Your instructions:
Output nothing but the line containing "PARTY WITH THE BHOOTHNATH" and the lines after it through the end of the material below, each reproduced exactly.

Input data:
>>>

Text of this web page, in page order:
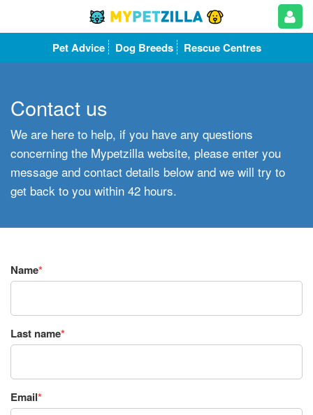
Pet Advice Dog Breeds Rescue Centres
Contact us
We are here to help, if you have any questions
concerning the Mypetzilla website, please enter you
message and contact details below and we will try to
get back to you within 42 hours.
Name*
Last name*
Email*
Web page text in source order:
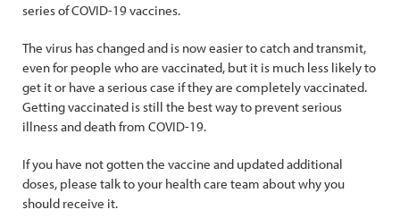
series of COVID-19 vaccines.
The virus has changed and is now easier to catch and transmit,
even for people who are vaccinated, but it is much less likely to
get it or have a serious case if they are completely vaccinated.
Getting vaccinated is still the best way to prevent serious
illness and death from COVID-19.
If you have not gotten the vaccine and updated additional
doses, please talk to your health care team about why you
should receive it.
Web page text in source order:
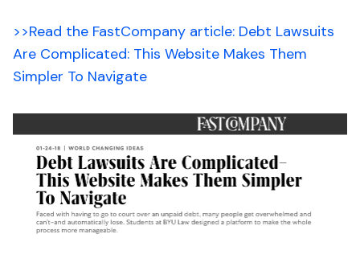
>>Read the FastCompany article: Debt Lawsuits
Are Complicated: This Website Makes Them
Simpler To Navigate
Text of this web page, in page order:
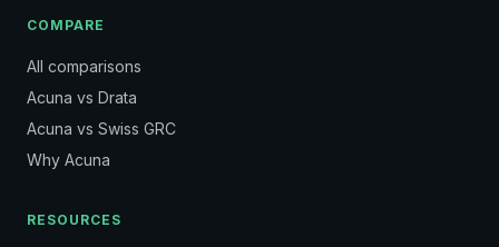
COMPARE
All comparisons
Acuna vs Drata
Acuna vs Swiss GRC
Why Acuna
RESOURCES
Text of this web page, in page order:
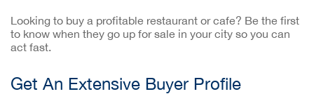
Looking to buy a profitable restaurant or cafe? Be the first
to know when they go up for sale in your city so you can
act fast.
Get An Extensive Buyer Profile
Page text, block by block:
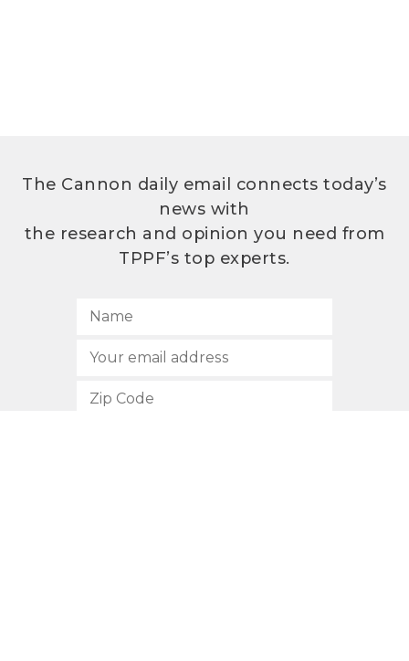
The Cannon daily email connects today’s
news with
the research and opinion you need from
TPPF’s top experts.
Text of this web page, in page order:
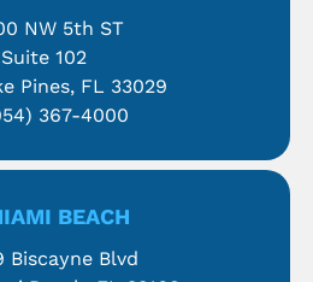
NW 5th ST
Suite 102
Pines, FL 33029
367-4000
BEACH
Biscayne Blvd
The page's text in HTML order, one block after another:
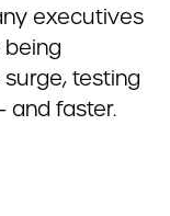
executives
testing
and faster.
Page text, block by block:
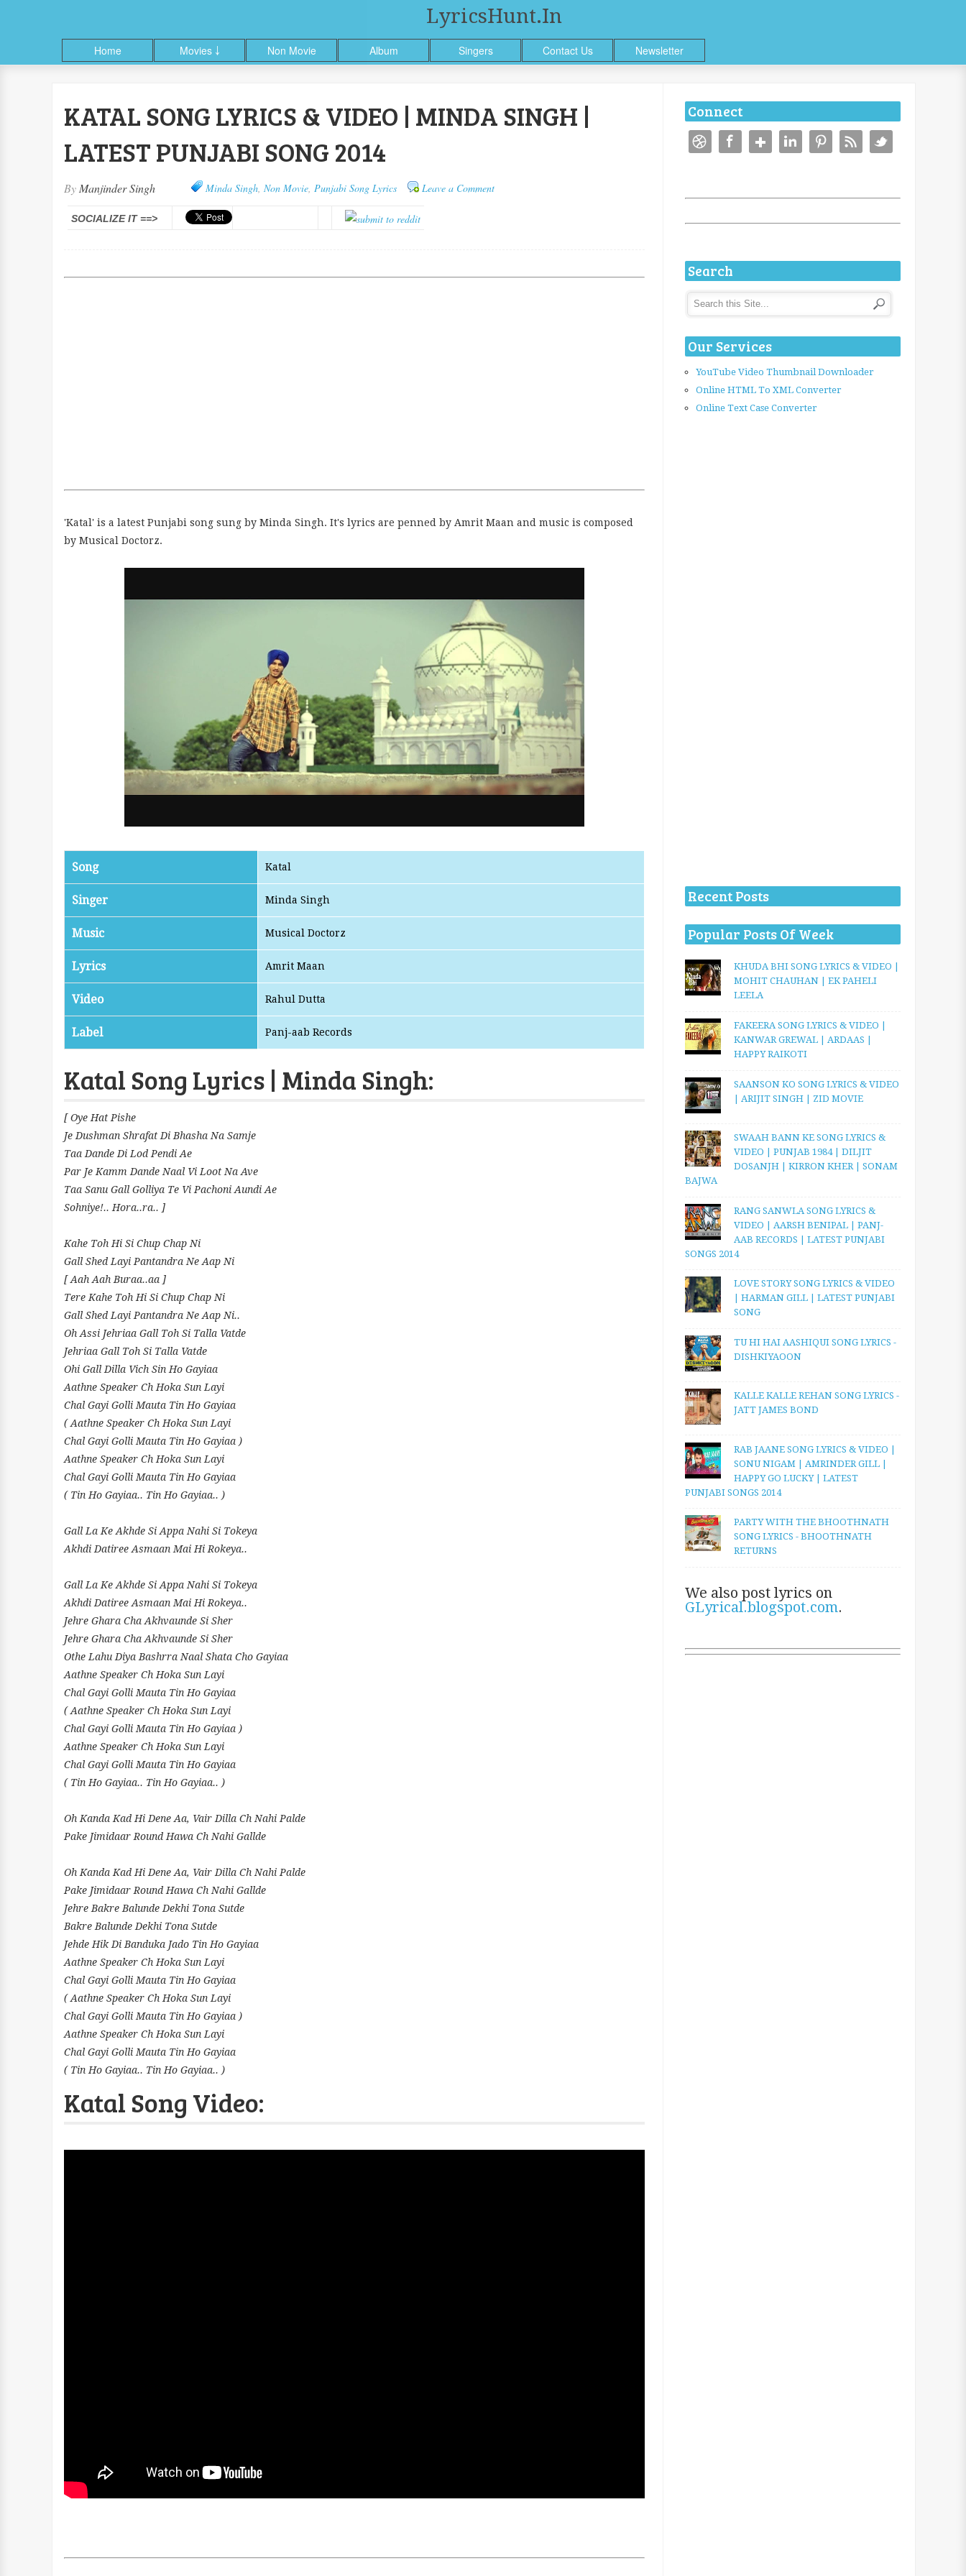
LyricsHunt.in
Home Movies ￬ Non Movie Album Singers Contact Us Newsletter
KATAL SONG LYRICS & VIDEO | MINDA SINGH |
LATEST PUNJABI SONG 2014
By Manjinder Singh Minda Singh, Non Movie, Punjabi Song Lyrics Leave a Comment
SOCIALIZE IT ==>
'Katal' is a latest Punjabi song sung by Minda Singh. It's lyrics are penned by Amrit Maan and music is composed
by Musical Doctorz.
Song Katal
Singer Minda Singh
Music Musical Doctorz
Lyrics Amrit Maan
Video Rahul Dutta
Label Panj-aab Records
Katal Song Lyrics | Minda Singh:
[ Oye Hat Pishe
Je Dushman Shrafat Di Bhasha Na Samje
Taa Dande Di Lod Pendi Ae
Par Je Kamm Dande Naal Vi Loot Na Ave
Taa Sanu Gall Golliya Te Vi Pachoni Aundi Ae
Sohniye!.. Hora..ra.. ]
Kahe Toh Hi Si Chup Chap Ni
Gall Shed Layi Pantandra Ne Aap Ni
[ Aah Aah Buraa..aa ]
Tere Kahe Toh Hi Si Chup Chap Ni
Gall Shed Layi Pantandra Ne Aap Ni..
Oh Assi Jehriaa Gall Toh Si Talla Vatde
Jehriaa Gall Toh Si Talla Vatde
Ohi Gall Dilla Vich Sin Ho Gayiaa
Aathne Speaker Ch Hoka Sun Layi
Chal Gayi Golli Mauta Tin Ho Gayiaa
( Aathne Speaker Ch Hoka Sun Layi
Chal Gayi Golli Mauta Tin Ho Gayiaa )
Aathne Speaker Ch Hoka Sun Layi
Chal Gayi Golli Mauta Tin Ho Gayiaa
( Tin Ho Gayiaa.. Tin Ho Gayiaa.. )
Gall La Ke Akhde Si Appa Nahi Si Tokeya
Akhdi Datiree Asmaan Mai Hi Rokeya..
Gall La Ke Akhde Si Appa Nahi Si Tokeya
Akhdi Datiree Asmaan Mai Hi Rokeya..
Jehre Ghara Cha Akhvaunde Si Sher
Jehre Ghara Cha Akhvaunde Si Sher
Othe Lahu Diya Bashrra Naal Shata Cho Gayiaa
Aathne Speaker Ch Hoka Sun Layi
Chal Gayi Golli Mauta Tin Ho Gayiaa
( Aathne Speaker Ch Hoka Sun Layi
Chal Gayi Golli Mauta Tin Ho Gayiaa )
Aathne Speaker Ch Hoka Sun Layi
Chal Gayi Golli Mauta Tin Ho Gayiaa
( Tin Ho Gayiaa.. Tin Ho Gayiaa.. )
Oh Kanda Kad Hi Dene Aa, Vair Dilla Ch Nahi Palde
Pake Jimidaar Round Hawa Ch Nahi Gallde
Oh Kanda Kad Hi Dene Aa, Vair Dilla Ch Nahi Palde
Pake Jimidaar Round Hawa Ch Nahi Gallde
Jehre Bakre Balunde Dekhi Tona Sutde
Bakre Balunde Dekhi Tona Sutde
Jehde Hik Di Banduka Jado Tin Ho Gayiaa
Aathne Speaker Ch Hoka Sun Layi
Chal Gayi Golli Mauta Tin Ho Gayiaa
( Aathne Speaker Ch Hoka Sun Layi
Chal Gayi Golli Mauta Tin Ho Gayiaa )
Aathne Speaker Ch Hoka Sun Layi
Chal Gayi Golli Mauta Tin Ho Gayiaa
( Tin Ho Gayiaa.. Tin Ho Gayiaa.. )
Katal Song Video:
Connect
Search
Our Services
YouTube Video Thumbnail Downloader
Online HTML To XML Converter
Online Text Case Converter
Recent Posts
Popular Posts Of Week
KHUDA BHI SONG LYRICS & VIDEO |
MOHIT CHAUHAN | EK PAHELI
LEELA
FAKEERA SONG LYRICS & VIDEO |
KANWAR GREWAL | ARDAAS |
HAPPY RAIKOTI
SAANSON KO SONG LYRICS & VIDEO
| ARIJIT SINGH | ZID MOVIE
SWAAH BANN KE SONG LYRICS &
VIDEO | PUNJAB 1984 | DILJIT
DOSANJH | KIRRON KHER | SONAM
BAJWA
RANG SANWLA SONG LYRICS &
VIDEO | AARSH BENIPAL | PANJ-
AAB RECORDS | LATEST PUNJABI
SONGS 2014
LOVE STORY SONG LYRICS & VIDEO
| HARMAN GILL | LATEST PUNJABI
SONG
TU HI HAI AASHIQUI SONG LYRICS -
DISHKIYAOON
KALLE KALLE REHAN SONG LYRICS -
JATT JAMES BOND
RAB JAANE SONG LYRICS & VIDEO |
SONU NIGAM | AMRINDER GILL |
HAPPY GO LUCKY | LATEST
PUNJABI SONGS 2014
PARTY WITH THE BHOOTHNATH
SONG LYRICS - BHOOTHNATH
RETURNS
We also post lyrics on
GLyrical.blogspot.com.

<<<

Completed exercise:
PARTY WITH THE BHOOTHNATH
SONG LYRICS - BHOOTHNATH
RETURNS
We also post lyrics on
GLyrical.blogspot.com.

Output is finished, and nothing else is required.